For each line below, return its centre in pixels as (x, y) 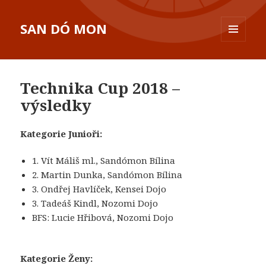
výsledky (56, 105)
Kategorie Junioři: (61, 134)
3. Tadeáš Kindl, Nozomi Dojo (95, 203)
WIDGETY (239, 66)
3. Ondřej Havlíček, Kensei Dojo (99, 189)
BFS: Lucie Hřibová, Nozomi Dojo (103, 218)
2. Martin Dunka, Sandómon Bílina (107, 175)
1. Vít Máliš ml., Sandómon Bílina (104, 161)
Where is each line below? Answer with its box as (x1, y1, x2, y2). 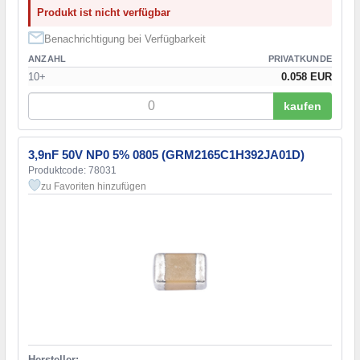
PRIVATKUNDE (268, 53, 332, 63)
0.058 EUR (281, 70, 332, 83)
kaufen (284, 99, 321, 112)
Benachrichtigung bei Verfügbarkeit (44, 32, 206, 45)
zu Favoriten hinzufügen (41, 180, 146, 192)
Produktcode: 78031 (28, 164, 117, 176)
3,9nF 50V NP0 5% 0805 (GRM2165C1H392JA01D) (28, 147, 305, 162)
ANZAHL (28, 53, 67, 63)
⁂
> **Assignment**
Beginning with the line that contains "PRIVATKUNDE (268, 53, 332, 63)" and ending with the last line of the data above, return those lines exactly and nothing else.

> **Solution**
PRIVATKUNDE (268, 53, 332, 63)
0.058 EUR (281, 70, 332, 83)
kaufen (284, 99, 321, 112)
Benachrichtigung bei Verfügbarkeit (44, 32, 206, 45)
zu Favoriten hinzufügen (41, 180, 146, 192)
Produktcode: 78031 (28, 164, 117, 176)
3,9nF 50V NP0 5% 0805 (GRM2165C1H392JA01D) (28, 147, 305, 162)
ANZAHL (28, 53, 67, 63)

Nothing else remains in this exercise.